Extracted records
Segment Open
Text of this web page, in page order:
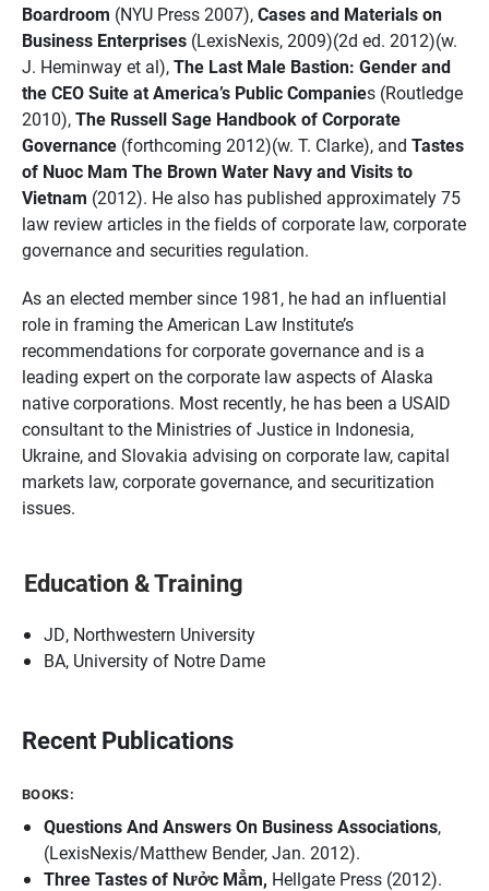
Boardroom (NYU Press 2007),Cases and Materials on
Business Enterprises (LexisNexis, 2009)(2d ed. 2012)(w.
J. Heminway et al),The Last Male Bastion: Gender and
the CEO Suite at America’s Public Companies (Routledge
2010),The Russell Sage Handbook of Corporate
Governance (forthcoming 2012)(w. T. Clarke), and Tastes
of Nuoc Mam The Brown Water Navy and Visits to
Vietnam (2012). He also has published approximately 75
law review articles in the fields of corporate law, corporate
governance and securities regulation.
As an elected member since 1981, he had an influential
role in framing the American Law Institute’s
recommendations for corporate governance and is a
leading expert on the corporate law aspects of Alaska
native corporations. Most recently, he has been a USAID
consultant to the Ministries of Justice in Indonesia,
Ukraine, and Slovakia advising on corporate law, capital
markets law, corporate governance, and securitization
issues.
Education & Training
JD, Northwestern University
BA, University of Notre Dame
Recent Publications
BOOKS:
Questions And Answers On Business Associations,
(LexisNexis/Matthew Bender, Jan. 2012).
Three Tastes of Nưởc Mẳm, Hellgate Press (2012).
Segment Closed
[WHAT IS EXPECTED] Please return every record above exactly, but leave out the pictures.

[RESPONSE AREA]
Text of this web page, in page order:
Boardroom (NYU Press 2007),Cases and Materials on
Business Enterprises (LexisNexis, 2009)(2d ed. 2012)(w.
J. Heminway et al),The Last Male Bastion: Gender and
the CEO Suite at America’s Public Companies (Routledge
2010),The Russell Sage Handbook of Corporate
Governance (forthcoming 2012)(w. T. Clarke), and Tastes
of Nuoc Mam The Brown Water Navy and Visits to
Vietnam (2012). He also has published approximately 75
law review articles in the fields of corporate law, corporate
governance and securities regulation.
As an elected member since 1981, he had an influential
role in framing the American Law Institute’s
recommendations for corporate governance and is a
leading expert on the corporate law aspects of Alaska
native corporations. Most recently, he has been a USAID
consultant to the Ministries of Justice in Indonesia,
Ukraine, and Slovakia advising on corporate law, capital
markets law, corporate governance, and securitization
issues.
Education & Training
JD, Northwestern University
BA, University of Notre Dame
Recent Publications
BOOKS:
Questions And Answers On Business Associations,
(LexisNexis/Matthew Bender, Jan. 2012).
Three Tastes of Nưởc Mẳm, Hellgate Press (2012).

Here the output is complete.